Thursday, November 15, 2012


We the people of Uganda are fed up with donors who can not learn. If you give Uganda billions this year and the story is the same as the previous year, why don't you sit down and think of a better strategy instead of threatening to pull out. Whatever the donors want to give Uganda, the reputation is that they are dealing with people who seem not to manage accountability problems well. These are people who are failing to get a difference between their own funds and those of the people of Uganda. What the donors should do if they are really serious about helping the people of Uganda is to have a slice of what they would give to go to their own administration of the project. If you were to give 100% funds to Government, now, get 70% to the direct beneficiaries and use the 30% to see that process done. Any donor who keeps giving Uganda money he can not follow up, will in the near future be seen as one who was a joint beneficiary of the loot.
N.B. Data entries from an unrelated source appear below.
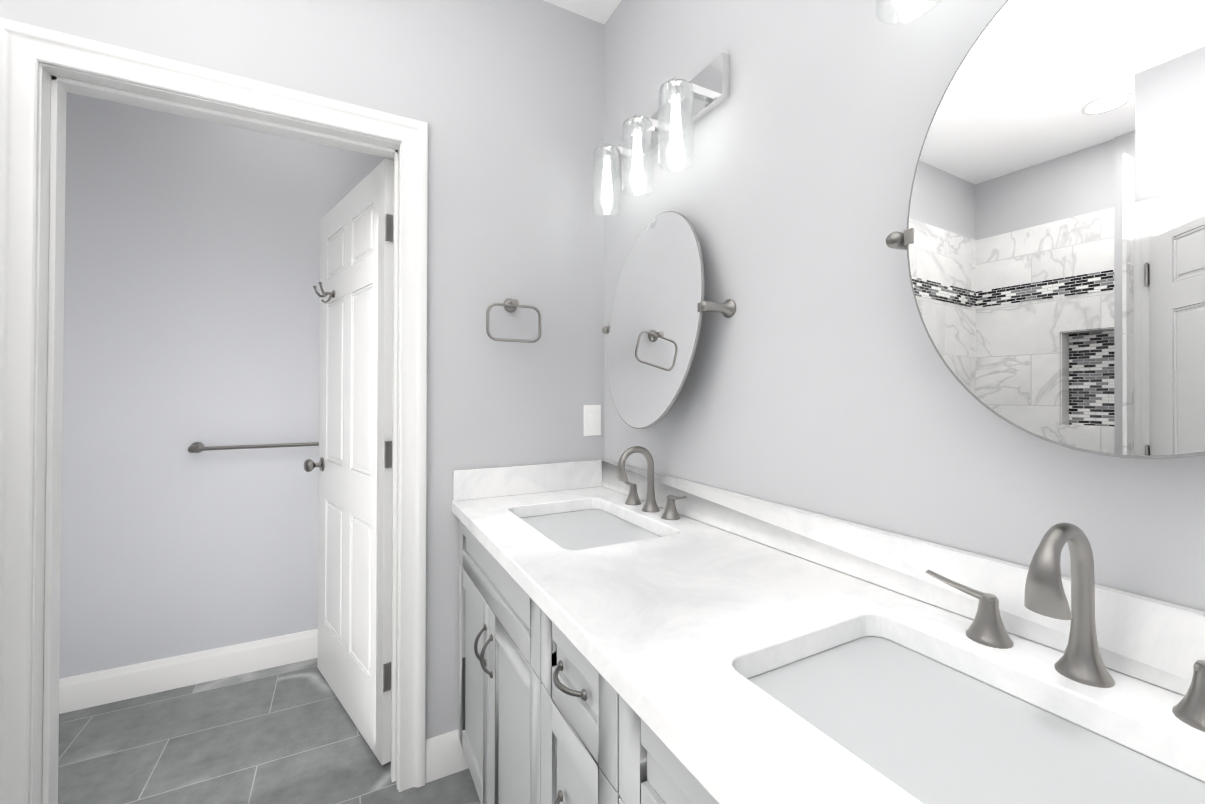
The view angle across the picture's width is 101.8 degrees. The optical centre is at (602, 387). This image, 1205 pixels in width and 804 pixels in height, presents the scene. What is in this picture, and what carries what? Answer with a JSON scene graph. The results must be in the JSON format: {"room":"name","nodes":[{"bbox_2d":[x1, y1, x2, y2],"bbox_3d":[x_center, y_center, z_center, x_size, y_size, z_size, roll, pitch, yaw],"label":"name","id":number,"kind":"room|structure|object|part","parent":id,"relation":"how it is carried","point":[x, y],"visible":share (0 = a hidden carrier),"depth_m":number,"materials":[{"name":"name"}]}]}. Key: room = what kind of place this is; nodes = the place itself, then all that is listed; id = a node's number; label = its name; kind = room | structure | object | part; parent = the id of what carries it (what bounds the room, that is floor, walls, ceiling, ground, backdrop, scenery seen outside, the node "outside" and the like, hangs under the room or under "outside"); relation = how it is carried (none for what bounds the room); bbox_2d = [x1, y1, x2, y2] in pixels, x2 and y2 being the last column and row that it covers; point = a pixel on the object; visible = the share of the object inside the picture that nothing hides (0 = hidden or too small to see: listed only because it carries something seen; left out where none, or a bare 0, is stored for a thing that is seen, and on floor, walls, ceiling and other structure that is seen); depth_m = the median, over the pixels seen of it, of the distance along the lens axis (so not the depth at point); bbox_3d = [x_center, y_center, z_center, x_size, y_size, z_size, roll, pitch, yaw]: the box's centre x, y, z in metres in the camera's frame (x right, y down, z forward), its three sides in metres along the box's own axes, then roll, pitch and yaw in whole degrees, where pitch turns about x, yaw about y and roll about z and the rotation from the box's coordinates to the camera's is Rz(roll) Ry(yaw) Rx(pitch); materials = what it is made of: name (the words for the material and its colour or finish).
{"room":"bathroom","nodes":[
{"label":"bathroom","id":0,"kind":"room"},
{"bbox_2d":[59,92,393,678],"bbox_3d":[-1.558,-0.071,2.287,4.800,2.680,0.120,0,-1,-28],"label":"wall","id":1,"kind":"structure","parent":0,"point":[191,279],"depth_m":2.08,"materials":[{"name":"paint"}]},
{"bbox_2d":[59,629,317,713],"bbox_3d":[-1.527,1.203,2.214,4.560,0.130,0.014,0,-1,-28],"label":"baseboard","id":2,"kind":"structure","parent":1,"relation":"attached to","point":[87,690],"depth_m":2.07,"materials":[{"name":"white wood"}]},
{"bbox_2d":[188,442,318,452],"bbox_3d":[-1.460,0.258,2.218,0.656,0.048,0.086,0,-1,-28],"label":"towel bar","id":3,"kind":"object","parent":1,"relation":"attached to","point":[197,447],"visible":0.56,"depth_m":2.12,"materials":[{"name":"silver metal"}]},
{"bbox_2d":[58,658,480,803],"bbox_3d":[-0.544,1.298,0.354,4.800,0.100,4.460,0,-1,-28],"label":"floor","id":4,"kind":"structure","parent":0,"point":[288,734],"depth_m":1.70,"materials":[{"name":"tile"}]},
{"bbox_2d":[452,510,727,803],"bbox_3d":[0.179,0.828,0.936,0.580,0.852,1.832,0,-1,-28],"label":"bathroom vanity","id":5,"kind":"object","parent":4,"relation":"on","point":[540,722],"depth_m":0.95,"materials":[{"name":"white wood"}]},
{"bbox_2d":[452,486,1204,803],"bbox_3d":[0.183,0.383,0.941,0.571,0.038,1.834,0,-1,-28],"label":"countertop","id":6,"kind":"structure","parent":5,"relation":"on","point":[673,618],"depth_m":0.74,"materials":[{"name":"white stone"}]},
{"bbox_2d":[520,502,663,549],"bbox_3d":[-0.046,0.474,1.379,0.380,0.159,0.536,0,-1,-28],"label":"sink","id":7,"kind":"object","parent":6,"relation":"in","point":[575,527],"depth_m":1.44,"materials":[{"name":"white ceramic"}]},
{"bbox_2d":[612,446,691,521],"bbox_3d":[0.107,0.272,1.462,0.142,0.196,0.361,0,-1,-28],"label":"faucet","id":8,"kind":"object","parent":6,"relation":"on","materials":[{"name":"silver metal"}]},
{"bbox_2d":[740,622,1204,803],"bbox_3d":[0.413,0.465,0.512,0.380,0.159,0.536,0,-1,-28],"label":"sink","id":9,"kind":"object","parent":6,"relation":"in","point":[947,728],"depth_m":0.56,"materials":[{"name":"white ceramic"}]},
{"bbox_2d":[920,522,1204,729],"bbox_3d":[0.566,0.262,0.595,0.142,0.196,0.361,0,-1,-28],"label":"faucet","id":10,"kind":"object","parent":6,"relation":"on","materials":[{"name":"silver metal"}]},
{"bbox_2d":[0,0,603,739],"bbox_3d":[-1.559,-0.084,1.133,3.720,2.680,0.120,0,-1,-28],"label":"wall","id":11,"kind":"structure","parent":0,"point":[504,98],"depth_m":1.66,"materials":[{"name":"paint"}]},
{"bbox_2d":[0,18,427,803],"bbox_3d":[-1.027,0.201,1.411,0.966,2.118,0.161,0,-1,-28],"label":"door frame","id":12,"kind":"structure","parent":11,"relation":"attached to","point":[26,50],"depth_m":1.22,"materials":[{"name":"white wood"}]},
{"bbox_2d":[304,159,393,764],"bbox_3d":[-0.988,0.243,1.928,0.179,2.020,0.813,1,-1,-44],"label":"bathroom door","id":13,"kind":"structure","parent":11,"relation":"in","point":[354,463],"depth_m":1.82,"materials":[{"name":"white wood"}]},
{"bbox_3d":[-1.235,0.338,2.186,0.179,0.062,0.097,1,-1,-44],"label":"knob","id":14,"kind":"part","parent":13,"relation":"part of","materials":[{"name":"silver metal"}]},
{"bbox_3d":[-0.992,0.183,1.932,0.032,1.670,0.570,1,-1,-44],"label":"panel","id":15,"kind":"part","parent":13,"relation":"part of","materials":[{"name":"white wood"}]},
{"bbox_2d":[425,729,468,783],"bbox_3d":[-0.280,1.198,1.720,0.653,0.130,0.014,0,-1,-28],"label":"baseboard","id":16,"kind":"structure","parent":11,"relation":"attached to","point":[444,755],"depth_m":1.59,"materials":[{"name":"white wood"}]},
{"bbox_2d":[486,299,540,342],"bbox_3d":[-0.310,-0.235,1.692,0.194,0.157,0.062,0,-1,-28],"label":"towel ring","id":17,"kind":"object","parent":11,"relation":"attached to","point":[510,305],"visible":1,"depth_m":1.67,"materials":[{"name":"silver metal"}]},
{"bbox_2d":[584,405,600,435],"bbox_3d":[-0.038,0.123,1.861,0.072,0.118,0.010,0,-1,-28],"label":"switch plate","id":18,"kind":"object","parent":11,"relation":"attached to","point":[592,420],"visible":1,"depth_m":1.86,"materials":[{"name":"white plastic"}]},
{"bbox_2d":[543,0,621,24],"bbox_3d":[-0.544,-1.482,0.384,4.800,0.100,4.460,0,-1,-28],"label":"ceiling","id":19,"kind":"structure","parent":0,"point":[601,11],"depth_m":1.82,"materials":[{"name":"paint"}]},
{"bbox_2d":[604,0,1204,611],"bbox_3d":[0.836,-0.091,0.454,0.120,2.680,3.320,0,-1,-28],"label":"wall","id":20,"kind":"structure","parent":0,"point":[820,378],"depth_m":1.01,"materials":[{"name":"paint"}]},
{"bbox_2d":[593,52,729,215],"bbox_3d":[0.131,-0.735,1.502,0.151,0.270,0.580,0,-1,-28],"label":"sconce","id":21,"kind":"object","parent":20,"relation":"attached to","point":[705,91],"visible":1,"depth_m":1.39,"materials":[{"name":"glass"}]},
{"bbox_3d":[0.106,-0.700,1.489,0.094,0.200,0.484,0,-1,-28],"label":"lamp shade","id":22,"kind":"part","parent":21,"relation":"part of","materials":[{"name":"clear glass"}]},
{"bbox_2d":[602,211,735,428],"bbox_3d":[0.154,-0.205,1.486,0.120,0.656,0.580,0,-1,-28],"label":"mirror","id":23,"kind":"object","parent":20,"relation":"attached to","point":[660,305],"visible":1,"depth_m":1.43,"materials":[{"name":"silver glass"}]},
{"bbox_2d":[453,459,1204,695],"bbox_3d":[0.183,0.314,0.943,0.567,0.100,1.835,0,-1,-28],"label":"backsplash","id":24,"kind":"structure","parent":20,"relation":"attached to","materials":[{"name":"stone"}]},
{"bbox_2d":[876,0,938,24],"bbox_3d":[0.601,-0.744,0.614,0.151,0.270,0.580,0,-1,-28],"label":"sconce","id":25,"kind":"object","parent":20,"relation":"attached to","point":[880,4],"visible":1,"depth_m":0.81,"materials":[{"name":"silver metal"}]},
{"bbox_2d":[886,0,1204,458],"bbox_3d":[0.641,-0.248,0.594,0.094,0.660,0.580,0,-1,-28],"label":"mirror","id":26,"kind":"object","parent":20,"relation":"attached to","point":[1051,239],"visible":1,"depth_m":0.61,"materials":[{"name":"silver glass"}]}
]}
There is no need to have quarrels with people who cannot shape up. Just get the funds less by the operating costs, that 70% or so will better benefit the people targets that have it go to people who have no hearts for others. William Kituuka Kiwanuka IRISH GOVERNMENT SUSPENDS AID TO UGANDA OVER KAZINDA By Brian Kwesiga 26/10/2012 12:07:00 Kazinda being taken to Luzira Kazinda being taken to Luzira
Kazinda's Mansion Whereas the Central bank guidelines requires that all cash payments above Shs15m and non-cash payments in excess of Shs20m are confirmed by calling at least one of the signatures, it was noticed in the period under review of non-cash payment totaling Shs10.9bn were not confirmed with any of the signatory. Where confirmation was done, it was also noted that whereas the guidelines required confirmation from one of the signatories, most of the confirmations were made with Kazinda yet the accounting officer is the principal signatory. Payment guidelines require officers in the Central bank should carry out a verification of signatures’ mandate against specimen signatures in the bank. INVESTIGATION A review of the sample cash payments above Shs15m and non-cash payments above Shs20m from all OPM accounts over a period of two financial years 2010/11 showed payment instruments totaling Shs13.4bn appeared to have signatures of Bigirimana and under secretary differing from the specimen signatures in BoU, a fact confirmed by signature experts at CID. A comparison of the signature verification control and the payment confirmation control revealed that all instruments with differing signatures were confirmed by the Kazinda and honored by the bank. “It should be noted that Kazinda is a custodian of security papers and in all instances his appeared authentic. The involvement of the PA in forged signatures in the circumstances cannot be ignored,” the Auditor General observes. Meanwhile, it is was noted that after forging documents Kazinda on December 1 2011 and January 30 2012 irregularly credited three accounts with Shs20.1bn from Support to PRDP. They are 183011PTO11211 (Shs14.8bn), 183111PT30112 (Shs3.5bn) and STP400033300112 (Shs1.7bn). The money ended up in the wrong hands. Meanwhile, the newspaper further reported that Ireland has had an aid programme in Uganda since 1994 and funding last year amounted to €32.75 million.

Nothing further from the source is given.